What the task requires
Scan the records for the string "historic" and state how many lines contain it, using the number alone.

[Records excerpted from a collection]
:::
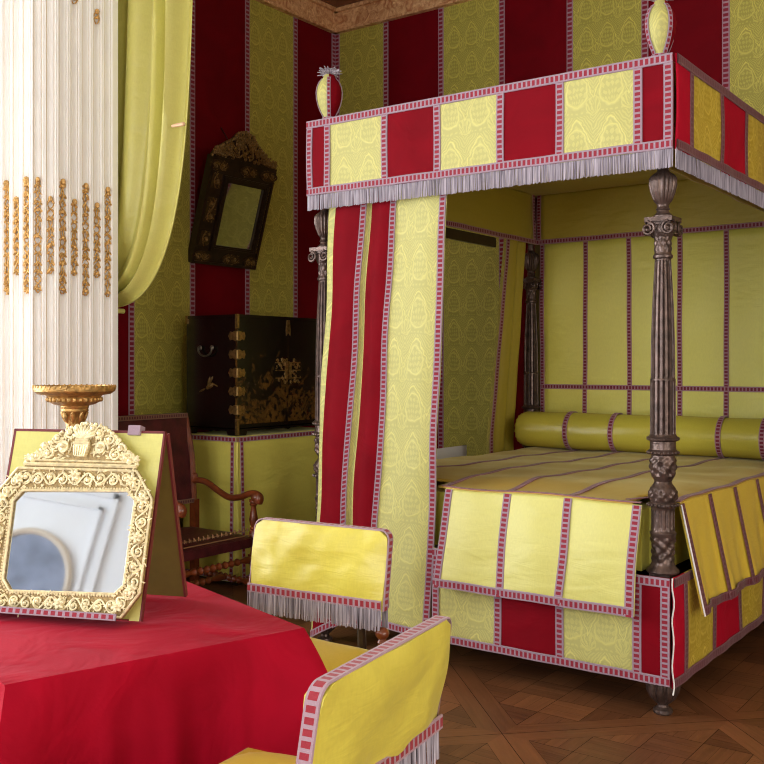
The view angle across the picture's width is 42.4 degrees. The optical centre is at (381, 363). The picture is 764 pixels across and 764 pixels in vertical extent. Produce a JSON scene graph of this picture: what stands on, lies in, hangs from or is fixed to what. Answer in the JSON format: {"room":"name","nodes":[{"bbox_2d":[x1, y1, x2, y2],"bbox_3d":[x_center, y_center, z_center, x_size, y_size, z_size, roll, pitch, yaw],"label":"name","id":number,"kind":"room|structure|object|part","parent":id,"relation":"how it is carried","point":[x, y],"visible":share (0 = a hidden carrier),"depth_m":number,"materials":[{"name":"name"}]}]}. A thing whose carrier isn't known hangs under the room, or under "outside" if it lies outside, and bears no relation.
{"room":"historic interior","nodes":[
{"label":"historic interior","id":0,"kind":"room"},
{"bbox_2d":[0,0,117,485],"bbox_3d":[-1.999,-0.600,5.720,0.850,4.200,0.590,0,0,36],"label":"column","id":1,"kind":"object","parent":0,"point":[59,58],"visible":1,"depth_m":5.43,"materials":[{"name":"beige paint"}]},
{"bbox_2d":[118,0,334,527],"bbox_3d":[-1.429,-1.150,7.431,0.256,5.300,3.625,0,0,36],"label":"wall","id":2,"kind":"structure","parent":0,"point":[255,65],"depth_m":7.62,"materials":[{"name":"fabric"}]},
{"bbox_2d":[188,127,277,269],"bbox_3d":[-1.097,-1.271,7.423,0.350,1.062,0.716,0,0,36],"label":"wall mirror","id":3,"kind":"object","parent":2,"relation":"attached to","point":[238,180],"visible":1,"depth_m":7.37,"materials":[{"name":"black wood"}]},
{"bbox_2d":[216,183,262,248],"bbox_3d":[-1.086,-1.119,7.471,0.155,0.474,0.395,0,0,36],"label":"mirror glass","id":4,"kind":"object","parent":3,"relation":"attached to","point":[241,214],"depth_m":7.47,"materials":[{"name":"yellow"}]},
{"bbox_2d":[186,576,763,763],"bbox_3d":[-0.171,1.500,1.811,8.410,0.001,10.725,0,0,36],"label":"floor","id":5,"kind":"structure","parent":0,"point":[520,741],"depth_m":4.25,"materials":[{"name":"brown wood"}]},
{"bbox_2d":[32,384,115,427],"bbox_3d":[-1.331,0.794,4.165,0.473,1.412,0.442,0,0,36],"label":"stand","id":6,"kind":"object","parent":5,"relation":"on","point":[74,401],"visible":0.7,"depth_m":4.13,"materials":[{"name":"gold metal"}]},
{"bbox_2d":[32,384,115,397],"bbox_3d":[-1.315,0.114,4.213,0.346,0.052,0.346,0,0,36],"label":"bowl","id":7,"kind":"object","parent":6,"relation":"on","point":[51,391],"depth_m":4.09,"materials":[{"name":"gold metal"}]},
{"bbox_3d":[-1.315,0.705,4.213,0.119,1.030,0.119,0,0,-43],"label":"stem","id":8,"kind":"part","parent":6,"relation":"part of","materials":[{"name":"gold metal"}]},
{"bbox_2d":[0,581,327,763],"bbox_3d":[-0.943,1.118,3.063,1.116,0.743,1.713,0,0,-37],"label":"tablecloth","id":9,"kind":"object","parent":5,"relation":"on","point":[206,676],"visible":0.76,"depth_m":2.59,"materials":[{"name":"red fabric"}]},
{"bbox_2d":[0,425,187,621],"bbox_3d":[-0.930,0.466,3.017,0.546,0.560,0.386,0,0,14],"label":"easel","id":10,"kind":"object","parent":9,"relation":"on","point":[165,574],"visible":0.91,"depth_m":3.05,"materials":[{"name":"fabric"}]},
{"bbox_2d":[0,421,154,618],"bbox_3d":[-0.928,0.459,2.939,0.545,0.566,0.181,0,0,14],"label":"mirror","id":11,"kind":"object","parent":10,"relation":"on","point":[76,520],"visible":1,"depth_m":2.93,"materials":[{"name":"pale gold"},{"name":"gilt metal"},{"name":"mirror glass"}]},
{"bbox_2d":[5,492,132,592],"bbox_3d":[-0.929,0.526,2.926,0.400,0.292,0.091,0,0,14],"label":"mirror glass","id":12,"kind":"object","parent":11,"relation":"attached to","point":[56,542],"depth_m":2.92,"materials":[{"name":"white"}]},
{"bbox_2d":[118,413,263,585],"bbox_3d":[-1.213,0.910,6.029,0.716,1.181,0.711,0,0,36],"label":"armchair","id":13,"kind":"object","parent":5,"relation":"on","point":[197,543],"visible":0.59,"depth_m":6.18,"materials":[{"name":"wood"}]},
{"bbox_3d":[-1.448,0.334,6.201,0.004,0.030,0.605,0,0,36],"label":"gimp trim","id":14,"kind":"part","parent":13,"relation":"part of","materials":[{"name":"red fabric"}]},
{"bbox_3d":[-1.362,0.801,5.745,0.621,0.134,0.076,0,0,36],"label":"armrest","id":15,"kind":"part","parent":13,"relation":"part of","materials":[{"name":"brown wood"}]},
{"bbox_3d":[-1.396,0.886,6.163,0.004,0.030,0.605,0,0,36],"label":"gimp trim","id":16,"kind":"part","parent":13,"relation":"part of","materials":[{"name":"brown fabric"}]},
{"bbox_3d":[-1.255,0.923,6.453,0.130,1.155,0.052,0,0,36],"label":"leg","id":17,"kind":"part","parent":13,"relation":"part of","materials":[{"name":"brown wood"}]},
{"bbox_3d":[-1.197,1.082,6.018,0.575,0.095,0.615,0,0,36],"label":"chair seat","id":18,"kind":"part","parent":13,"relation":"part of","materials":[{"name":"leather"}]},
{"bbox_3d":[-0.988,0.801,6.258,0.621,0.134,0.076,0,0,36],"label":"armrest","id":19,"kind":"part","parent":13,"relation":"part of","materials":[{"name":"brown wood"}]},
{"bbox_3d":[-0.798,1.285,6.120,0.063,0.430,0.060,0,0,36],"label":"leg","id":20,"kind":"part","parent":13,"relation":"part of","materials":[{"name":"brown wood"}]},
{"bbox_3d":[-0.798,0.955,6.120,0.057,0.230,0.055,0,0,36],"label":"arm post","id":21,"kind":"part","parent":13,"relation":"part of","materials":[{"name":"brown wood"}]},
{"bbox_2d":[183,427,317,585],"bbox_3d":[-0.873,0.994,7.189,0.583,1.012,1.115,0,0,36],"label":"draped table","id":22,"kind":"object","parent":5,"relation":"on","point":[278,463],"visible":0.44,"depth_m":6.80,"materials":[{"name":"fabric"}]},
{"bbox_3d":[-1.182,0.980,6.750,0.518,0.971,0.030,0,0,36],"label":"skirt panel","id":23,"kind":"part","parent":22,"relation":"part of","materials":[{"name":"fabric"}]},
{"bbox_3d":[-0.873,1.000,7.189,0.459,1.000,0.991,0,0,36],"label":"table frame","id":24,"kind":"part","parent":22,"relation":"part of","materials":[{"name":"brown wood"}]},
{"bbox_2d":[185,314,316,435],"bbox_3d":[-0.877,0.072,7.176,0.513,0.821,1.056,0,0,36],"label":"base cabinet","id":25,"kind":"object","parent":22,"relation":"on","point":[245,373],"visible":0.93,"depth_m":6.84,"materials":[{"name":"black wood"}]},
{"bbox_3d":[-1.215,-0.089,6.787,0.152,0.082,0.029,0,0,36],"label":"drop handle","id":26,"kind":"part","parent":25,"relation":"part of","materials":[{"name":"grey metal"}]},
{"bbox_2d":[199,376,217,391],"bbox_3d":[-1.198,0.140,6.797,0.187,0.114,0.029,0,0,36],"label":"painting","id":27,"kind":"object","parent":25,"relation":"attached to","point":[206,383],"depth_m":6.79,"materials":[{"name":"brown paint"}]},
{"bbox_3d":[-0.831,0.048,6.840,0.020,0.721,0.509,0,0,36],"label":"cabinet door","id":28,"kind":"part","parent":25,"relation":"part of","materials":[{"name":"black wood"}]},
{"bbox_3d":[-0.707,0.049,6.983,0.012,0.188,0.131,0,0,36],"label":"lock plate","id":29,"kind":"part","parent":25,"relation":"part of","materials":[{"name":"gold metal"}]},
{"bbox_3d":[-0.627,0.050,7.093,0.012,0.183,0.138,0,0,36],"label":"lock plate","id":30,"kind":"part","parent":25,"relation":"part of","materials":[{"name":"gold metal"}]},
{"bbox_3d":[-0.528,0.048,7.255,0.020,0.721,0.509,0,0,36],"label":"cabinet door","id":31,"kind":"part","parent":25,"relation":"part of","materials":[{"name":"black wood"}]},
{"bbox_3d":[-0.661,0.980,7.021,0.030,0.971,1.052,0,0,36],"label":"skirt panel","id":32,"kind":"part","parent":22,"relation":"part of","materials":[{"name":"fabric"}]},
{"bbox_2d":[247,517,392,671],"bbox_3d":[-0.349,1.035,3.292,0.604,0.930,0.594,0,0,30],"label":"chair","id":33,"kind":"object","parent":5,"relation":"on","point":[340,573],"visible":0.38,"depth_m":3.45,"materials":[{"name":"fabric"}]},
{"bbox_3d":[-0.225,0.707,3.507,0.565,0.263,0.096,0,0,30],"label":"backrest","id":34,"kind":"part","parent":33,"relation":"part of","materials":[{"name":"fabric"}]},
{"bbox_3d":[-0.367,0.993,3.261,0.560,0.124,0.495,0,0,30],"label":"seat","id":35,"kind":"part","parent":33,"relation":"part of","materials":[{"name":"fabric"}]},
{"bbox_3d":[-0.069,0.949,3.386,0.032,0.224,0.042,0,0,30],"label":"post","id":36,"kind":"part","parent":33,"relation":"part of","materials":[{"name":"brown wood"}]},
{"bbox_3d":[0.001,0.982,3.346,0.050,0.177,0.050,0,0,30],"label":"knob","id":37,"kind":"part","parent":33,"relation":"part of","materials":[{"name":"brown wood"}]},
{"bbox_2d":[219,615,451,763],"bbox_3d":[-0.224,1.035,2.128,0.594,0.930,0.604,0,0,28],"label":"chair","id":38,"kind":"object","parent":5,"relation":"on","point":[382,705],"visible":1,"depth_m":1.98,"materials":[{"name":"fabric"}]},
{"bbox_3d":[-0.255,0.993,2.145,0.495,0.124,0.560,0,0,28],"label":"seat","id":39,"kind":"part","parent":38,"relation":"part of","materials":[{"name":"fabric"}]},
{"bbox_3d":[-0.004,0.707,2.012,0.096,0.263,0.565,0,0,28],"label":"backrest","id":40,"kind":"part","parent":38,"relation":"part of","materials":[{"name":"fabric"}]},
{"bbox_3d":[0.102,0.982,2.268,0.050,0.177,0.050,0,0,28],"label":"knob","id":41,"kind":"part","parent":38,"relation":"part of","materials":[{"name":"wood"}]},
{"bbox_2d":[437,445,466,458],"bbox_3d":[0.382,1.052,6.992,0.260,0.897,0.810,0,0,36],"label":"sign stand","id":42,"kind":"object","parent":5,"relation":"on","point":[456,451],"visible":0.02,"depth_m":7.15,"materials":[{"name":"white"}]},
{"bbox_2d":[306,0,763,715],"bbox_3d":[1.166,-0.053,5.736,2.065,3.105,2.676,0,0,36],"label":"bed","id":43,"kind":"object","parent":5,"relation":"on","point":[636,186],"visible":0.73,"depth_m":4.89,"materials":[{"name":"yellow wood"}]},
{"bbox_3d":[-0.309,0.405,5.339,0.141,1.910,0.140,0,0,36],"label":"bed post","id":44,"kind":"part","parent":43,"relation":"part of","materials":[{"name":"brown wood"}]},
{"bbox_2d":[314,201,328,246],"bbox_3d":[-0.309,-0.934,5.339,0.119,0.612,0.121,0,0,36],"label":"vase","id":45,"kind":"object","parent":43,"relation":"on","point":[321,218],"depth_m":5.30,"materials":[{"name":"brown wood"}]},
{"bbox_2d":[310,180,446,636],"bbox_3d":[-0.029,0.135,5.037,0.884,2.670,0.076,0,0,36],"label":"curtain","id":46,"kind":"object","parent":43,"relation":"hanging from","point":[381,371],"visible":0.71,"depth_m":4.99,"materials":[{"name":"fabric"}]},
{"bbox_3d":[0.259,-0.839,6.098,0.025,0.067,1.760,0,0,36],"label":"curtain rail","id":47,"kind":"part","parent":43,"relation":"part of","materials":[{"name":"brown wood"}]},
{"bbox_2d":[486,239,525,453],"bbox_3d":[0.892,0.075,7.047,0.141,2.550,0.432,0,0,36],"label":"curtain","id":48,"kind":"object","parent":43,"relation":"hanging from","point":[500,427],"visible":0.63,"depth_m":7.05,"materials":[{"name":"yellow fabric"}]},
{"bbox_3d":[1.100,0.405,7.273,0.141,1.910,0.140,0,0,36],"label":"bed post","id":49,"kind":"part","parent":43,"relation":"part of","materials":[{"name":"brown wood"}]},
{"bbox_2d":[524,243,538,277],"bbox_3d":[1.100,-0.934,7.273,0.119,0.612,0.121,0,0,36],"label":"vase","id":50,"kind":"object","parent":43,"relation":"on","point":[531,264],"depth_m":7.24,"materials":[{"name":"brown wood"}]},
{"bbox_3d":[1.913,0.075,6.783,1.900,2.250,0.023,0,0,36],"label":"headboard frame","id":51,"kind":"part","parent":43,"relation":"part of","materials":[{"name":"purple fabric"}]},
{"bbox_3d":[1.160,1.060,5.761,1.877,0.280,2.413,0,0,36],"label":"bed frame","id":52,"kind":"part","parent":43,"relation":"part of","materials":[{"name":"yellow fabric"}]},
{"bbox_2d":[435,481,689,570],"bbox_3d":[1.147,0.767,5.720,1.815,0.265,2.345,0,0,36],"label":"mattress","id":53,"kind":"object","parent":43,"relation":"on","point":[644,554],"visible":0.12,"depth_m":4.42,"materials":[{"name":"fabric"}]},
{"bbox_2d":[432,447,763,617],"bbox_3d":[1.139,0.826,5.609,2.036,0.534,2.474,0,0,36],"label":"coverlet","id":54,"kind":"object","parent":53,"relation":"on","point":[560,527],"visible":0.92,"depth_m":4.59,"materials":[{"name":"yellow fabric"}]},
{"bbox_3d":[1.128,0.601,5.688,1.926,0.075,2.359,0,0,36],"label":"panel","id":55,"kind":"part","parent":54,"relation":"part of","materials":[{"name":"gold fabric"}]},
{"bbox_2d":[514,411,763,460],"bbox_3d":[1.735,0.464,6.556,1.828,0.270,0.277,0,0,36],"label":"bolster","id":56,"kind":"object","parent":54,"relation":"on","point":[722,436],"visible":0.86,"depth_m":6.50,"materials":[{"name":"fabric"}]},
{"bbox_3d":[1.920,-0.075,6.750,1.850,1.650,0.025,0,0,36],"label":"headboard","id":57,"kind":"part","parent":43,"relation":"part of","materials":[{"name":"fabric"}]},
{"bbox_3d":[1.208,0.405,4.233,0.141,1.910,0.140,0,0,36],"label":"bed post","id":58,"kind":"part","parent":43,"relation":"part of","materials":[{"name":"brown wood"}]},
{"bbox_2d":[649,162,676,216],"bbox_3d":[1.208,-0.934,4.233,0.119,0.612,0.121,0,0,36],"label":"vase","id":59,"kind":"object","parent":43,"relation":"on","point":[663,183],"depth_m":4.20,"materials":[{"name":"brown wood"}]},
{"bbox_2d":[335,0,763,455],"bbox_3d":[3.141,-1.150,6.184,8.610,5.300,0.256,0,0,36],"label":"wall","id":60,"kind":"structure","parent":0,"point":[474,44],"depth_m":7.72,"materials":[{"name":"fabric"}]},
{"bbox_2d":[255,0,471,34],"bbox_3d":[2.112,-3.030,4.942,8.410,0.300,2.975,0,0,36],"label":"trim","id":61,"kind":"structure","parent":60,"relation":"attached to","point":[335,17],"depth_m":8.30,"materials":[{"name":"brown wood"}]},
{"bbox_3d":[1.147,-3.250,3.619,8.410,1.100,0.300,0,0,36],"label":"trim","id":62,"kind":"structure","parent":0,"visible":0},
{"bbox_2d":[118,0,192,313],"bbox_3d":[-1.571,-0.610,5.884,1.196,4.160,0.190,0,0,36],"label":"window curtain","id":63,"kind":"object","parent":62,"relation":"hanging from","point":[155,36],"visible":0.61,"depth_m":5.70,"materials":[{"name":"fabric"}]},
{"bbox_2d":[171,122,185,127],"bbox_3d":[-1.134,-1.332,5.489,0.101,0.026,0.027,0,0,36],"label":"pin","id":64,"kind":"object","parent":63,"relation":"attached to","point":[181,123],"visible":1,"depth_m":5.47,"materials":[{"name":"gold metal"}]}
]}
:::
Reply
2